Timing is everything when the sellers have young children, according to Toronto Realtor Lainey Bonsell. She works hard to communicate with these sellers, talking to them about the marketing plan, preparing them for the process, and arranging a schedule of showings that works for them.
“For me, it’s important to be upfront right from the start and give the family an idea of what to expect,” says Bonsell, who has been a Realtor for 10 years. “Most of it is scheduling. The first week is a whirlwind with lots of people coming through, so I tell the sellers not to count on being home at dinnertime.”
Bonsell lets the sellers decide whether to avoid showings during naptime and arrange visits that avoid the children’s bedtimes, but she also explains the trade-offs in opportunities.
“My last few clients essentially moved out for a few weeks to the cottage or to the grandparents’ house,” says Bonsell. “It’s challenging to keep a house clean and organized with young ones underfoot, and the process can be disruptive for the kids’ schedule. The reality is that sometimes it’s easier if the family can be elsewhere.”
“Some clients today expect houses to look like model homes, and trying to keep them looking that way with little kids around can be difficult. Since houses in my market often sell in a week or two, the inconvenience doesn’t drag on.”
When Bonsell works with buyers who have small children, she doesn’t schedule more than three showings at a time, and she works around the kids’ nap times. She also makes a point of involving the little ones in the showing.
“Sometimes I let the kids lead the way through the house or pick out a room that might be theirs, instead of ignoring the fact that they’re there. You can also send them on a hunt for toys. It can be an opportunity for them to see what the house is like.”
Children may be reluctant to leave a house with interesting toys, but Bonsell gently encourages them by telling them they’ll have a new adventure when they go to the next house.
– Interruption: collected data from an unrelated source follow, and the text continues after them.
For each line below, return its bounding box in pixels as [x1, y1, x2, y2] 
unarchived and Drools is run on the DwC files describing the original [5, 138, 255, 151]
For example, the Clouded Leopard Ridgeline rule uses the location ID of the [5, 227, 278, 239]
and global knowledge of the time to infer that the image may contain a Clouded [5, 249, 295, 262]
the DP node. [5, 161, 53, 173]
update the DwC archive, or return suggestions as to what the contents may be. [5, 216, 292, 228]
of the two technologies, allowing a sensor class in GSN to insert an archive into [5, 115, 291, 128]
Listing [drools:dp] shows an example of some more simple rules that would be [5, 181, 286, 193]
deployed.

And, of course, she makes sure to put away any toys that were taken out during the visit. “We never leave a mess behind,” she says.
Mark Primerano, a Niagara Falls Realtor with 27 years’ experience, says that sellers don’t mind if visiting children play with the toys as long as all items are put back in place.
“If the kids are playing with toys, they’re occupied and happy,” says Primerano. “That means the parents can walk around and look at the home.”
Visiting children can be a property’s biggest promoters, he notes. “Sometimes, the kids go into a house and say, ‘Dad, I love it! I want this house … or pool, or bedroom’.”
Children are sometimes worried about moving, Primerano finds. He says that they may be picking up on a parent’s own concerns. “I tell them all kinds of cool stuff about the house that they might like; there are so many little things you can amuse them with. They see features that they like better than what they have now and they get excited.”
“I’ve had mostly funny, cute experiences with kids,” he adds. “Ninety per cent of young children who attend house showings with their parents are well behaved and excited to see the place.”
Tips for Working Families with Young Children
- Don’t be at home during showings.
- If that’s not possible, schedule showings around nap times and bedtimes.
- Start packing before you put the house on the market.
- Involve the children in packing as part of preparing the house for showings.
- Don’t go to see more than three homes in one stretch.
- Take breaks; children have limits.
- Ask the kids to bring a favourite toy with them.
- Keep a few toys or items on hand to amuse the kids when attending a showing, whether it’s an iPad with video or a drawing book.
- Involve the children in the showing: Ask what colour they would like their new room to be.
- Be patient.
- Be considerate.
- Be forthcoming with clients so they know what to expect.